Ukraine has also requested NATO provide it with military aircraft, in particular MIG-29 fighters, that could be used to reinforce Ukraine’s much-diminished air force. While technically the provision of weapons is not a triggering moment for Russian countermeasures under international law, the delivery of combat aircraft too closely resembles the imposition of a no-fly zone and, given what that entails regarding a Russian reaction, has been deemed by the Pentagon to be untenable.

Refugee Danger

The Palanca-Maiaki-Udobnoe border crossing point, between Moldova and Ukraine on March 1 as people flee the war in Ukraine. (UN Women/Aurel Obreja)

While the threat of NATO overreach in providing air support to the Ukrainian government exists, the greatest potential for a NATO-Russian clash in Ukraine rests in the ongoing flow of refugees from Ukraine into neighboring territories.

To date, more than 2 million Ukrainians have fled to sanctuary in Poland, Moldova, Hungary and Romania. The capacity of these nations to absorb these refugees is rapidly reaching the saturation point. If Russia begins its long-anticipated assault on Kiev, or otherwise engages in action which dramatically alters the situation in the rest of Ukraine, it is anticipated that millions more Ukrainians will be seeking refugee status, creating the real potential for one of the greatest humanitarian emergencies since the end of the Second World War.

Faced with such conditions, Ukraine’s neighbors may feel compelled to create a humanitarian buffer zone along Ukraine’s border with Europe which would require the deployment of some sort of peacekeeping force, operating under either the U.N., EU or NATO Article IV authority.

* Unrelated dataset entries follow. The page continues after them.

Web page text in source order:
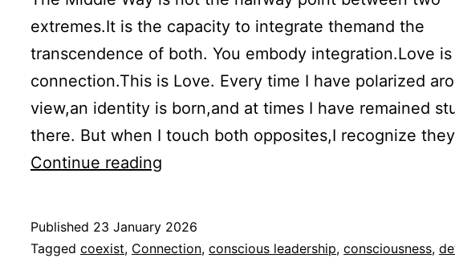
extremes.It is the capacity to integrate themand the
transcendence of both. You embody integration.Love is
connection.This is Love. Every time I have polarized
view,an identity is born,and at times I have remained
there. But when I touch both opposites,I recognize
Continue reading
Published 23 January 2026
Categorized
Tagged coexist, Connection, conscious leadership, consciousness,
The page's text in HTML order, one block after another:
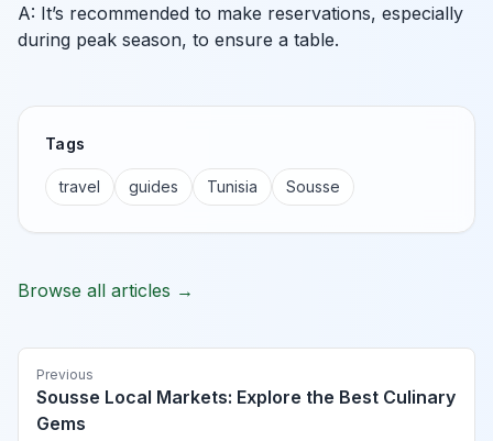
A: It’s recommended to make reservations, especially
during peak season, to ensure a table.
Tags
travel guides Tunisia Sousse
Browse all articles →
Previous
Sousse Local Markets: Explore the Best Culinary
Gems
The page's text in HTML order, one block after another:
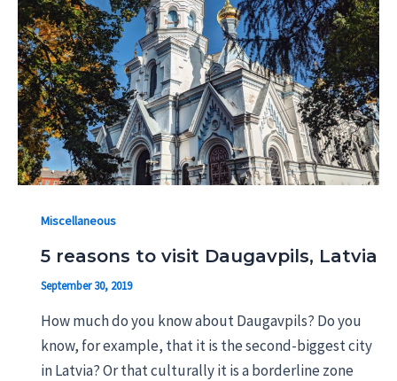
Miscellaneous
5 reasons to visit Daugavpils, Latvia
September 30, 2019
How much do you know about Daugavpils? Do you
know, for example, that it is the second-biggest city
in Latvia? Or that culturally it is a borderline zone

The question of how Russia would respond to such an intervention is unknown.

If Russia were to militarily confront such a peacekeeping force on the soil of Ukraine, there is a distinct probability that NATO heavy forces might be brought in to protect the peacekeepers, raising the unthinkable prospect of a direct confrontation between Russian and NATO forces.

No one can predict with any degree of accuracy how events during war will unfold; no plan survives initial contact with the enemy, and the enemy always gets a vote.

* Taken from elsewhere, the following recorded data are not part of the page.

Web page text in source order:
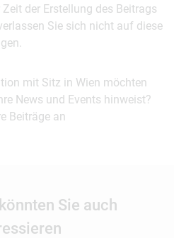
der Erstellung des Beitrags
Sie sich nicht auf diese
mit Sitz in Wien möchten
News und Events hinweist?
Beiträge an
Sie auch

However, if the war in Ukraine continues unabated at a level equaling or exceeding its current scope and scale, it is not a stretch of the imagination to think that there will be a refugee-induced crisis that will require some form of humanitarian intervention.

To the degree that such an intervention would be construed by Russia as a threat worthy of military countermeasures is unknown. Perhaps it is time for NATO and EU diplomats to act in a proactive fashion, reaching out to their Russian counterparts in an effort to anticipate both the problem, and the solution, in a manner which does not create the conditions for inadvertent military conflict.